- 7 May 2007 at 7:23 pm #7049
Here’s an email circulated to members of group promoting sustainable tourism in Hong Kong (yeah, hilarious that anyone should even try such a thing, but there you are):
This just in – Aberdeen to be Disneyfied! We already have sampans from Ap Lei Chau to Aberdeen. Do we have the infrastructure to support this? (MTR south… still waiting for the train to come…) Rather in the same way they go to Tai O, visitors are hoping to find something NOT developed…
temple walks in Ap Lei Chau north..? How many temples are there?
and of course… restaurants and retail shops, yippee… (what other kind of shops are there??)
^HK’s Aberdeen tourism project displays historic charm
8 May 2007 at 2:03 am #8044
I’m in complete agreement with the way you think. I think exactly the same way.
But it is worth remembering that for those areas already blighted, and with no future prospects of returning to a wild state. Would a town planner that made us happy, be applauded by the wider community.
Is it our job to push for green sustainability, and clean-up within a concrete framework. Or do we insist on an asthetic as well as a practical approach?
OK when a change has an effect on the environment, no contest.
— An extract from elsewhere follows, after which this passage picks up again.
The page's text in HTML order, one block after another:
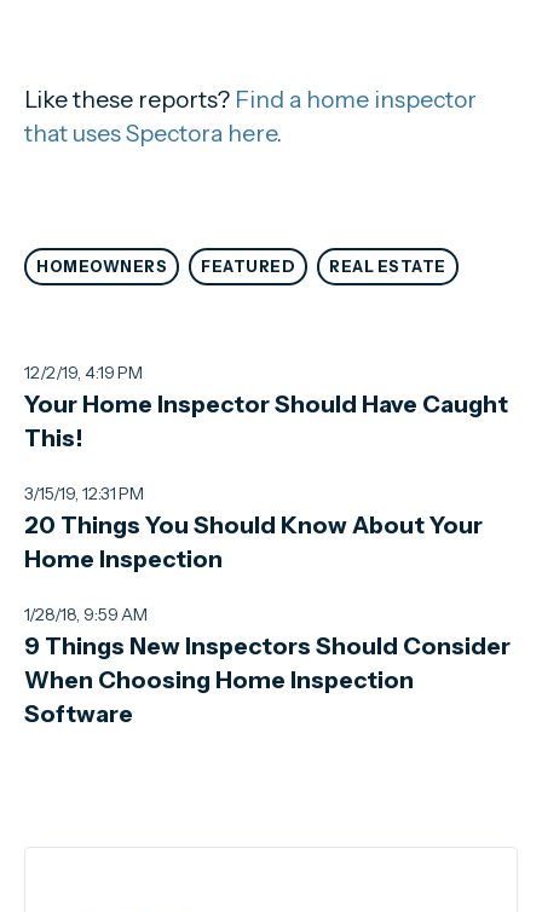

When we tell people to grass the roof, plant trees and reduce waste. Should we be telling them about a green asthetic? A certain look and use a building must have?
These questions are not rhetorical. I would like to hear some opinions on the matter.11 May 2007 at 4:15 am #8045
Well, improving blighted areas seems good idea.
But when money’s limited, best to focus on certain ones – and I’m afraid Aberdeen wouldn’t be my top choice: just too many problems, and no longer a great place for a fisherman’s wharf type attraction.
Can think of city buildings and streets that surely deserve attention, and which could become genuine attractions: market streets, streets and buildings with real Hong Kong character (Wanchai, north Kowloon etc).
Not sure always have to dictate re being “green” or whatever: but something akin to keep it real: take living area, do some improvements, and have it still pulsing with life. Not, say, create some phony marketplace as at Ngong Ping!
Rather similar in rural areas: can help with villages etc, as well as help our natural environment.
But purse strings not held by people with many such sensibilities.
Instead, get schemes like Wetland Park, Aberdeen plans, Ngong Ping ersatz village-thing, harbour reclamation (bringing the harbour to the people by, err, filling in even more harbour!).
Might be a little hope after furore over Star Ferry and Queen’s piers; and that garden that was saved from concreting a few months ago (in western NT?)